Mitt Romney's Reported Rise In Support From Florida's Jewish Voters Appears Fabricated
A report purporting to show potentially historic levels of support from Jewish voters for Mitt Romney in a general election matchup with Barack Obama appears to be either profoundly flawed or simply fabricated.
Last week, the website Miami Political Buzz Examiner published a story stating that the former Massachusetts governor was "a new political star (of David)" in Florida. A "newly released poll" conducted by the Florida Coalition of Independent Jewish Congregations (FCIJC), the article said, showed that 52 percent of the state's "registered Jewish voters would support a Romney-led Republican presidential ticket."
The results, wrote author Jay Schorr, would resemble a "sea change in Florida's political landscape." In late September, the Democratic polling firm Public Policy Polling found that President Obama would beat Romney by a margin of 78 to 11 percent among Florida Jews.
While Schorr's piece hadn't spread widely around the Internet, it was picked up in some corners of the Jewish blogosphere. It was also sent to The Huffington Post by one shocked Floridian and one confounded Democratic operative, who worried that it would feed a narrative about the president having trouble garnering support from Jews.
A tiny scratch beneath the surface reveals multiple problems with the story. For starters, it was impossible to find anyone in Florida's Jewish community who has actually heard of the Florida Coalition of Independent Jewish Congregations.
"No. I'm sorry, I have never heard of them," said Carol Brick-Turin, director of the Greater Miami Jewish Federation's Jewish Community Relations Council, in a typical response to inquiries about the group.
A search of the IRS database of non-profit organizations turned up nothing on the FCIJC. Nor did a Lexis-Nexis search of records from the past five years or a search of corporate registrations in the state of Florida.
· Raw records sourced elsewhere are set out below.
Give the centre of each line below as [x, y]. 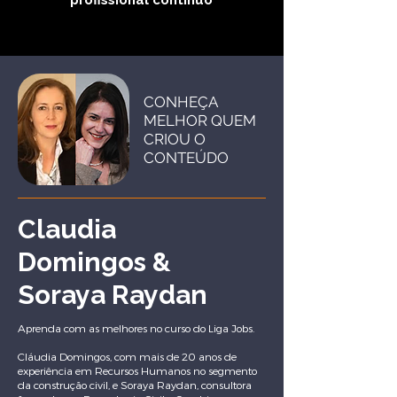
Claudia [67, 229]
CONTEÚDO [186, 158]
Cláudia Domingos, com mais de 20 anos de [127, 356]
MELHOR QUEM [200, 121]
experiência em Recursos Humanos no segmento [137, 370]
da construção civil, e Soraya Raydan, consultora [135, 385]
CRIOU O [175, 139]
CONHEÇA [180, 102]
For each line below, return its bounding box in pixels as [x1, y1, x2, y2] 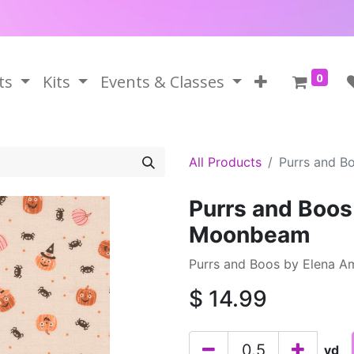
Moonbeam [189, 221, 311, 248]
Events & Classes [100, 71, 224, 92]
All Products [189, 154, 262, 170]
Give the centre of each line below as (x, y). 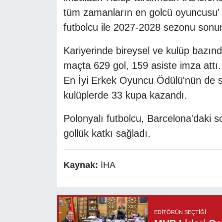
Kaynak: (82, 165)
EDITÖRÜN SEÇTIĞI (180, 212)
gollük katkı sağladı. (107, 134)
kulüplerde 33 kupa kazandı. (125, 95)
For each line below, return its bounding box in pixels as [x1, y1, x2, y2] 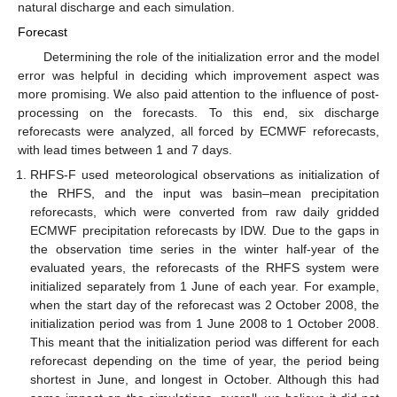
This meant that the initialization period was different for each [30, 334, 379, 349]
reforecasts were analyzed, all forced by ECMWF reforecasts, [18, 123, 379, 138]
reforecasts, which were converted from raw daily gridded [30, 204, 379, 219]
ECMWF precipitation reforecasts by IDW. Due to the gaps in [30, 222, 379, 237]
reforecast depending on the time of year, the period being [30, 353, 379, 368]
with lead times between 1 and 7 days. [18, 142, 232, 157]
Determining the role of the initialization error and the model [43, 49, 379, 64]
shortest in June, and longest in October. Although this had [30, 371, 379, 386]
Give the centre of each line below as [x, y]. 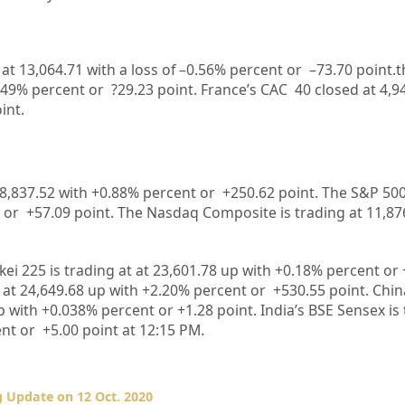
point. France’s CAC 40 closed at [266, 89]
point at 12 [118, 330]
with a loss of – [136, 69]
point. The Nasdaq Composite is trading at [220, 212]
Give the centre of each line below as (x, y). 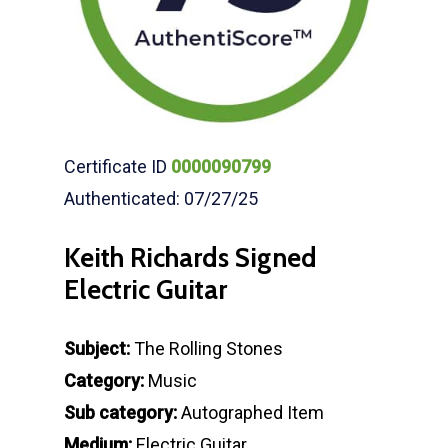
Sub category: (120, 412)
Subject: (97, 348)
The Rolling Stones (206, 348)
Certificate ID (117, 166)
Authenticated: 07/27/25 (161, 198)
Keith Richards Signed (190, 258)
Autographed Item (250, 412)
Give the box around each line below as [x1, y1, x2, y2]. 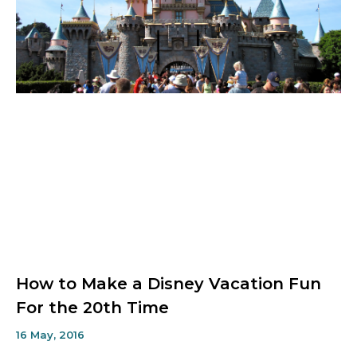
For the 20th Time [16, 297, 169, 317]
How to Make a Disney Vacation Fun [16, 273, 321, 293]
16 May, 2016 [16, 328, 84, 341]
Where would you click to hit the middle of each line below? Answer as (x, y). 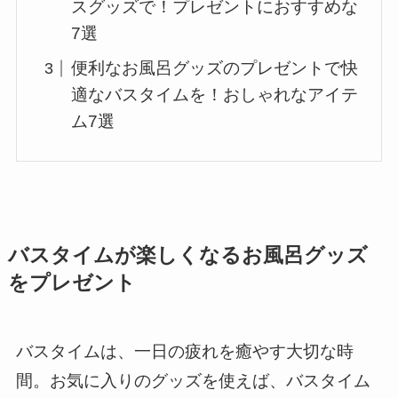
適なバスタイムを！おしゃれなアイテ (215, 95)
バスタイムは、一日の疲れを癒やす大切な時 (184, 352)
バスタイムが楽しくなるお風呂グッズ (187, 255)
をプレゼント (72, 283)
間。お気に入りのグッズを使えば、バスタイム (193, 381)
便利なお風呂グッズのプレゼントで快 (215, 68)
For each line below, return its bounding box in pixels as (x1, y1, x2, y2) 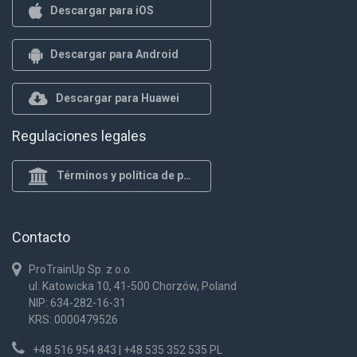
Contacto (12, 228, 70, 245)
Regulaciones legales (12, 127, 147, 144)
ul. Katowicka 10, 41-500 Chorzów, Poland (29, 279, 237, 292)
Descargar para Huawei (56, 92, 179, 104)
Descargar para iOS (50, 4, 154, 17)
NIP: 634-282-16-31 (29, 296, 126, 309)
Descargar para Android (50, 48, 178, 61)
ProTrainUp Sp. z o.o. (29, 262, 132, 276)
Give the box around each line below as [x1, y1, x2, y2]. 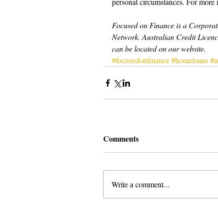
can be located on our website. [112, 43, 206, 54]
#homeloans [171, 55, 208, 65]
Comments [103, 133, 139, 144]
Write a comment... [111, 179, 169, 189]
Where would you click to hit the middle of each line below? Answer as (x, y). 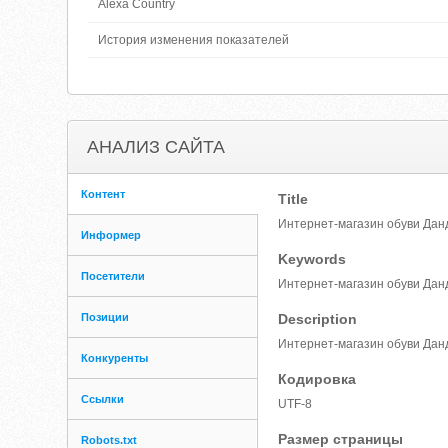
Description (318, 319)
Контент (103, 194)
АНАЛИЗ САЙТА (156, 147)
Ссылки (103, 399)
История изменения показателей (194, 40)
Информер (111, 235)
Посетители (113, 276)
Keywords (312, 259)
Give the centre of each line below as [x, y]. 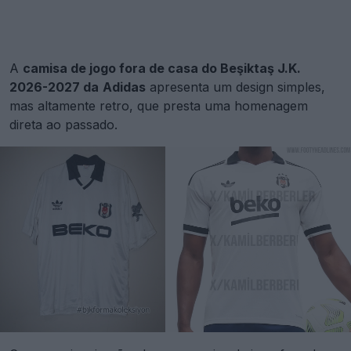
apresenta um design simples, [235, 87]
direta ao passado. [63, 125]
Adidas [124, 87]
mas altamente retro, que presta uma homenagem [159, 106]
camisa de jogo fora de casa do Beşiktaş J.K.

A Google search only turned up Schorr's article and links to it.
The Huffington Post reached out to Joe Berkofsky, managing director of communications at The Jewish Federations of North America to see if he knew of the organization. "Sorry," he replied via email, "I have no knowledge of them."
Schorr, who bills himself as a "nationally renowned, award-winning writer, producer and author," has at least one book to his credit ("50 Ways to Look Busy At Work – Even When You're Not"). He responded to a request for comment via email.
"The FCIJ," he explained, "is a private organization comprised of both religious and secular individuals culled from Jewish houses of worship across Florida. While not a PAC, their agenda seems to be quite political. They are backed by some deep pockets and pretty much operate under the radar. I am not surprised they don’t have a website."
As for the polling data, Schorr wrote that the numbers were "conducted for internal use" but had been "leaked" through "the Jewish grapevine down here on condition of anonymity." Schorr acknowledged that he did not know the "statistical methodology" of the poll and wrote that the "margins of error, cross-tabs/contingency tables, etc. were not available for public consumption."
But because his sources for the story were "impeccable," he went with it. "The big mahkhers who conducted this poll wield political influence statewide and have a solid track record of polling on Jewish issues," Schorr wrote.
This statement, naturally, left several other questions unanswered, including regarding why Schorr would run a poll without knowing its methodology and what other work the FCIJC has done. Schorr didn't respond to a request for follow-up. He ended his first email by apologizing for being unable to "be of more assistance."
But the problems with his story don't end there. In the piece, he quoted a "political analyst" named "Bob Allen" without providing any identification or affiliation. There was no immediate evidence that such a person actually existed. Schorr also quoted Jeff Goldenblatt, a 19-year-old sophomore at Florida International University in Miami, as saying of Romney: "I don’t think he’ll change his stance on Israel, unlike what Obama has done."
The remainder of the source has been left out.